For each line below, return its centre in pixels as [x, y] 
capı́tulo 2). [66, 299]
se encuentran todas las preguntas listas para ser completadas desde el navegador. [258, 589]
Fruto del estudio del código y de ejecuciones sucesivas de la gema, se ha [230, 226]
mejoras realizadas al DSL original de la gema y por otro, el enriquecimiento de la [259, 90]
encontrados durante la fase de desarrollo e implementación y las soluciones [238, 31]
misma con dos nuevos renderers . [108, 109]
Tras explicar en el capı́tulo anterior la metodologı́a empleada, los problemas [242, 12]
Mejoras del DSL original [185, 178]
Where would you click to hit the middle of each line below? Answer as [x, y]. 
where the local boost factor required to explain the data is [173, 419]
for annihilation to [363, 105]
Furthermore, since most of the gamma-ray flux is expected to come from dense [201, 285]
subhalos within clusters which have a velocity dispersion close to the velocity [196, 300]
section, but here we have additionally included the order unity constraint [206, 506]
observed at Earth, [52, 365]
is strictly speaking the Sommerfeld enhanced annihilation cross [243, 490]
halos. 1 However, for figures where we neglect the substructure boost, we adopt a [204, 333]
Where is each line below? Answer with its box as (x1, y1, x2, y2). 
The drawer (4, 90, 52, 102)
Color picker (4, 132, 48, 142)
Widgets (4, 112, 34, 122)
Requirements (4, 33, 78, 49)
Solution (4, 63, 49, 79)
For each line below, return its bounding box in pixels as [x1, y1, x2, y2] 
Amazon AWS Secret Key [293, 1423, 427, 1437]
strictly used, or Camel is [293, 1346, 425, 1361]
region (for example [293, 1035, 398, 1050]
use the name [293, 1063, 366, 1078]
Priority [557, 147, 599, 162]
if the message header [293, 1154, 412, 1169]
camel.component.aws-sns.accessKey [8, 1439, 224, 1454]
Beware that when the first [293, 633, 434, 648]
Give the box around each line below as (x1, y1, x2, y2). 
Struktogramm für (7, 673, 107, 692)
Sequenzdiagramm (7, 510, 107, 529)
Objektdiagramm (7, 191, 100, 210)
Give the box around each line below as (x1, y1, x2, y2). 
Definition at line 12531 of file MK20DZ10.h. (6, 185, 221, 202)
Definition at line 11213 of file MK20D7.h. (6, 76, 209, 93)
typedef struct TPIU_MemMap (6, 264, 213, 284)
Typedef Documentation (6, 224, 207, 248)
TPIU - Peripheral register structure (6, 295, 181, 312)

- - - - -

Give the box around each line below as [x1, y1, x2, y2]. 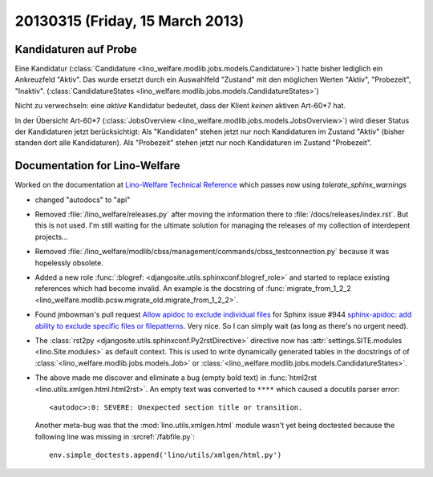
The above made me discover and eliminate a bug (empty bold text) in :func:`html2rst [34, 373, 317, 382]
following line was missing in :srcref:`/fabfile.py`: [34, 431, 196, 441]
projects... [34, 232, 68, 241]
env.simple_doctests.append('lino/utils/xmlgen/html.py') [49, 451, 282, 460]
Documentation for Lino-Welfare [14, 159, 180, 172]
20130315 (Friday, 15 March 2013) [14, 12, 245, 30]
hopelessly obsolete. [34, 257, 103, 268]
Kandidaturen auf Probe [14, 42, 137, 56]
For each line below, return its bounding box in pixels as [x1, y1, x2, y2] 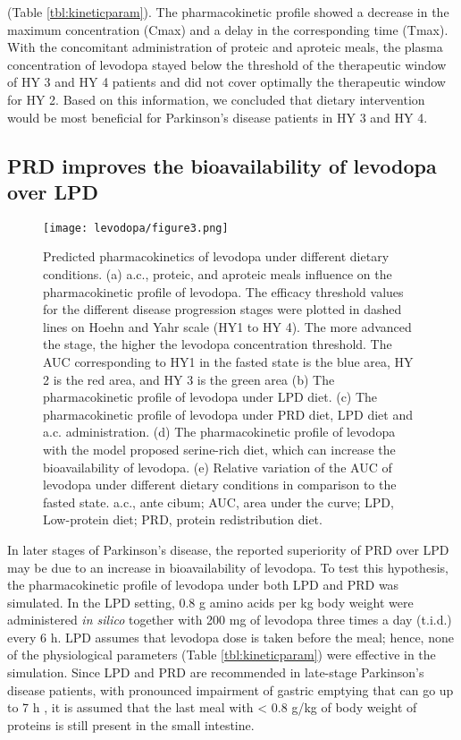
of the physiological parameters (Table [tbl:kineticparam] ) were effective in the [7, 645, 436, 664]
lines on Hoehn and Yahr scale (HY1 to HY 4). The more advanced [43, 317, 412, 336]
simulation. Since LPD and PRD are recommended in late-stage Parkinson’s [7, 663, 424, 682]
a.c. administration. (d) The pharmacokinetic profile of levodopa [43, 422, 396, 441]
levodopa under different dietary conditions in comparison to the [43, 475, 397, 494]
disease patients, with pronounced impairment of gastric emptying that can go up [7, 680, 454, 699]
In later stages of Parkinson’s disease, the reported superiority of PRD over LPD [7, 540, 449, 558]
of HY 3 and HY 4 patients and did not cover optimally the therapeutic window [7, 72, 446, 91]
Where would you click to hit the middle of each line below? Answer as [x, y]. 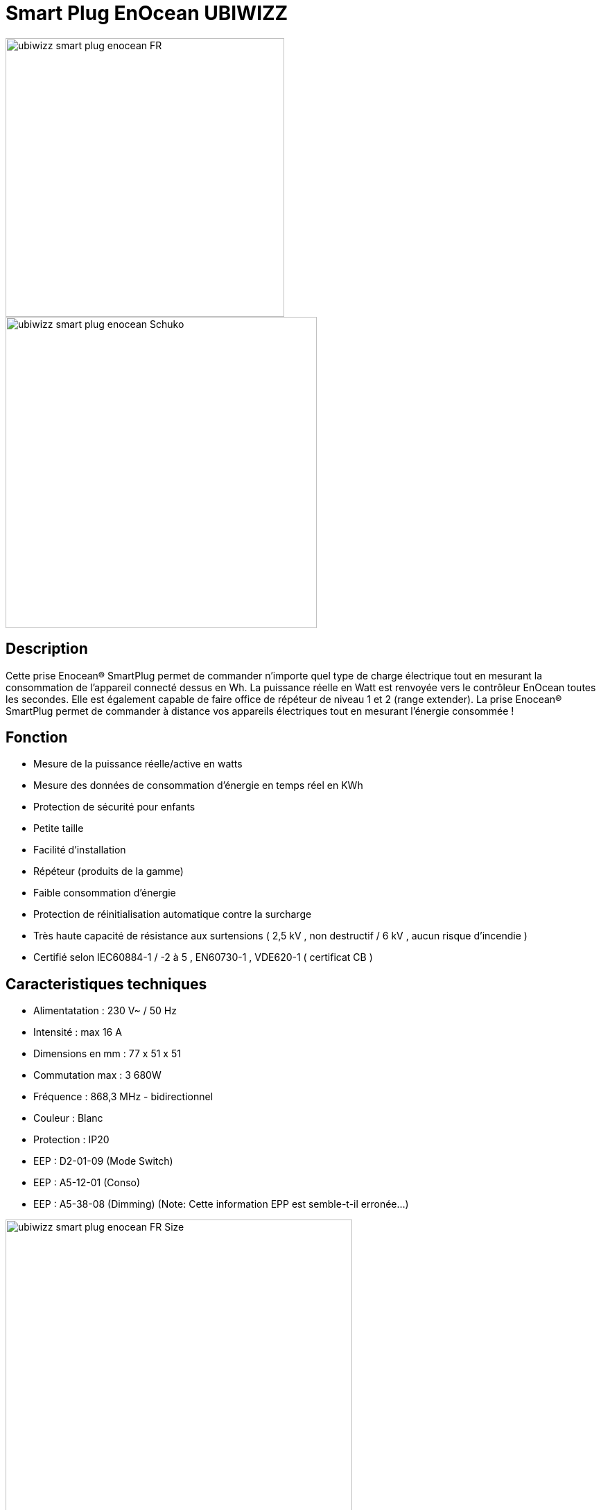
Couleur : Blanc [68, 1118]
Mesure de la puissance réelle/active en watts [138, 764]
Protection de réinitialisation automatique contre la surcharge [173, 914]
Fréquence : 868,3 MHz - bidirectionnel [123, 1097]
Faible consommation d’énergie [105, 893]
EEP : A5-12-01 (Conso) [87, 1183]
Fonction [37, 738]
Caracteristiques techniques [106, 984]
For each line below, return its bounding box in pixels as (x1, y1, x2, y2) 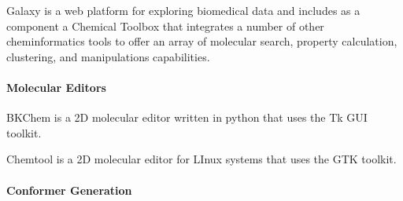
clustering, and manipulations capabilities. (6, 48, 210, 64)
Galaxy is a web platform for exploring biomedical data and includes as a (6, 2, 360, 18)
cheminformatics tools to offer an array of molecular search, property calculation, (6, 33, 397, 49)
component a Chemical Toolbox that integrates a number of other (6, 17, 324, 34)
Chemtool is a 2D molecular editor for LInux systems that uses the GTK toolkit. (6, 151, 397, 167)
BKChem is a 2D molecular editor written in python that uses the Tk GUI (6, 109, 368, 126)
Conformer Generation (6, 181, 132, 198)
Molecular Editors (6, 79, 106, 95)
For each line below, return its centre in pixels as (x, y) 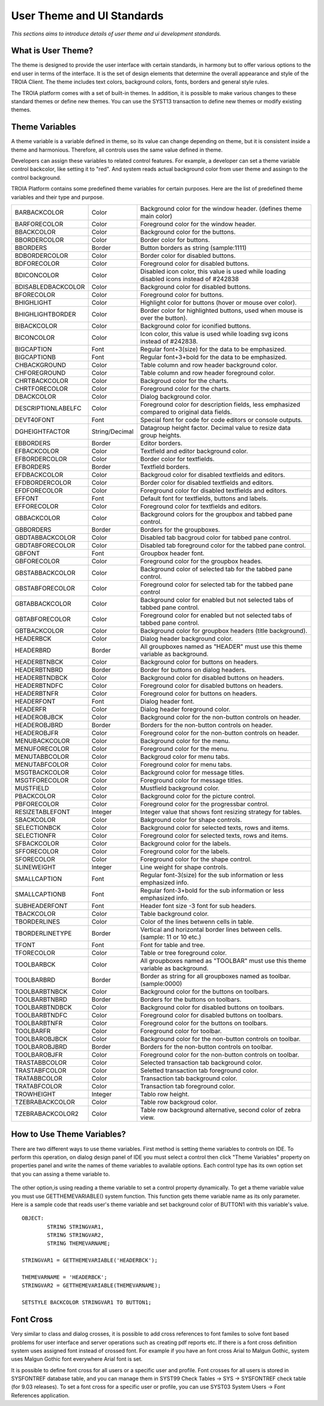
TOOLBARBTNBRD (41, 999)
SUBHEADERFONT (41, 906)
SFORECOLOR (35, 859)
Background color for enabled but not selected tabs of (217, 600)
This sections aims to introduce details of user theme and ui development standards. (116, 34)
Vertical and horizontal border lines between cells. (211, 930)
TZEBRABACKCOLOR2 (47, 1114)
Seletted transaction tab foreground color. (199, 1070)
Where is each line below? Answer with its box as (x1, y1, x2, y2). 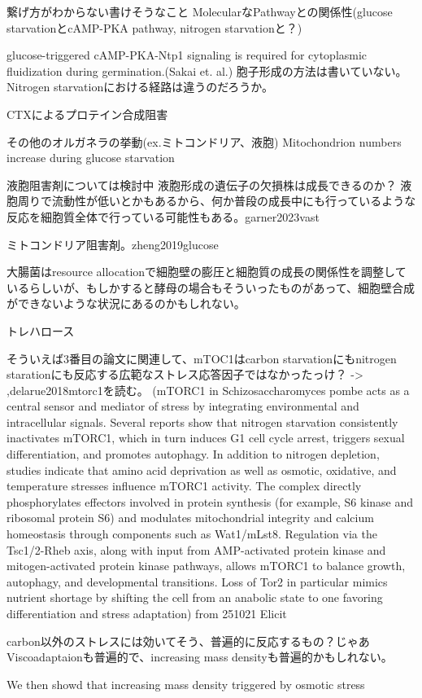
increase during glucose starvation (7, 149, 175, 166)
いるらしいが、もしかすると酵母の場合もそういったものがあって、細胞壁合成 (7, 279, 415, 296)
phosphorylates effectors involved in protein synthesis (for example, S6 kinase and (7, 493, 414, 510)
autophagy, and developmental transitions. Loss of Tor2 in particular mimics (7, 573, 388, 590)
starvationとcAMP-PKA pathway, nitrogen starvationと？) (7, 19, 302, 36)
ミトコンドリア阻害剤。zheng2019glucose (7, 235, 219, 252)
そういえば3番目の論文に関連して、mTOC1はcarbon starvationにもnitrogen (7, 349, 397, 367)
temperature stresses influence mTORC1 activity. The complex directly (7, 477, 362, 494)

- - - - -

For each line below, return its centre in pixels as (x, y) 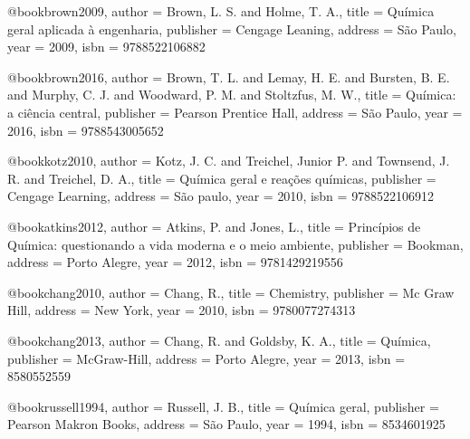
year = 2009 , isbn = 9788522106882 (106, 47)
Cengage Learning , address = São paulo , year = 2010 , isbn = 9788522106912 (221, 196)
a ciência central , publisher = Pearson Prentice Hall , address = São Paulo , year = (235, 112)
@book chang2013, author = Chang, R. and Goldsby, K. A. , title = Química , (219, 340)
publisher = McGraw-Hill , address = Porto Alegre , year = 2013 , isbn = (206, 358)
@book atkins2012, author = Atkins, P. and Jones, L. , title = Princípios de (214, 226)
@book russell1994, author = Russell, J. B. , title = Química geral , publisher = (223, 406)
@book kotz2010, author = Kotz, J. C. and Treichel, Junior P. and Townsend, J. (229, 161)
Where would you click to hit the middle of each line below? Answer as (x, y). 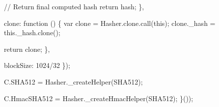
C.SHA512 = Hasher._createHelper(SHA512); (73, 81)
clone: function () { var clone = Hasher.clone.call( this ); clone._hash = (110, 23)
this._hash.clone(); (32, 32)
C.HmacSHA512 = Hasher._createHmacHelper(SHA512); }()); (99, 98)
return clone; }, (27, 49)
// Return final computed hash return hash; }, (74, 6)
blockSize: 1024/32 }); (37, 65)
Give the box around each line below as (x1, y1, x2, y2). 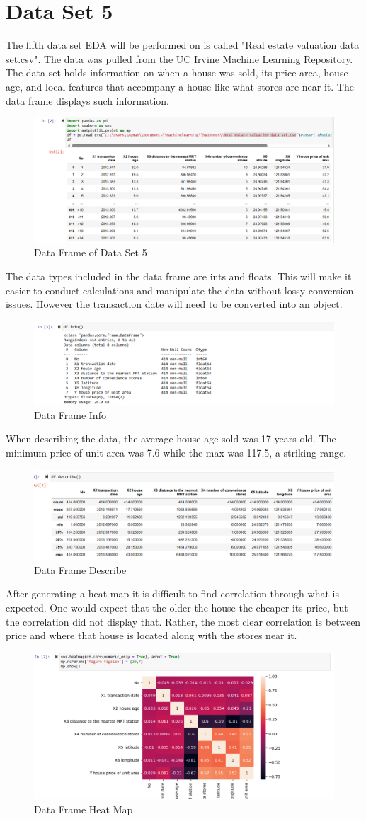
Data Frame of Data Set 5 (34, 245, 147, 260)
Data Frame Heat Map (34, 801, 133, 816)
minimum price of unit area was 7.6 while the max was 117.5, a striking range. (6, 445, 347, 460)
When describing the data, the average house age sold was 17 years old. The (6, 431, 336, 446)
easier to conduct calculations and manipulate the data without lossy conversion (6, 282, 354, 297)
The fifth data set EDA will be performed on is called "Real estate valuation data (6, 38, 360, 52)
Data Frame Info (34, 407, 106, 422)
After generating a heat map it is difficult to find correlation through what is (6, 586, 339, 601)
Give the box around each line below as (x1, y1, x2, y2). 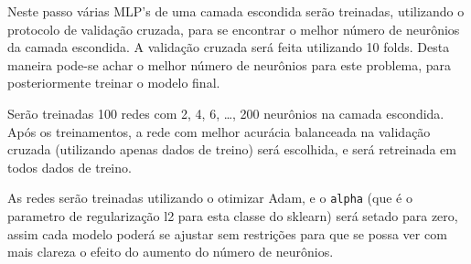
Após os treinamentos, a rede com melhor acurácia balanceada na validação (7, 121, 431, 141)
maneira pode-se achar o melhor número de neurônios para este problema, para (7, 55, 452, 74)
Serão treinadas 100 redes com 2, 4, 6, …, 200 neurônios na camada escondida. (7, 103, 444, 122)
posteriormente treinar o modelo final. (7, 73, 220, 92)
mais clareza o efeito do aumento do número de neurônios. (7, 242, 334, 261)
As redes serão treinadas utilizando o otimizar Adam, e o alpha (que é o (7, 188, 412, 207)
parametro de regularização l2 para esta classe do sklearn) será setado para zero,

- - - - -

WHAT THE TASK REQUIRES ::
After locating the line holding "encontrados durante la" above, output exactly that line and every line after it through the line holding "for annihilation to [363, 105]". Include nothing else.

TASK RESULT ::
encontrados durante la fase de desarrollo e implementación y las soluciones [238, 31]
misma con dos nuevos renderers . [108, 109]
Tras explicar en el capı́tulo anterior la metodologı́a empleada, los problemas [242, 12]
Mejoras del DSL original [185, 178]
Where would you click to hit the middle of each line below? Answer as [x, y]. 
where the local boost factor required to explain the data is [173, 419]
for annihilation to [363, 105]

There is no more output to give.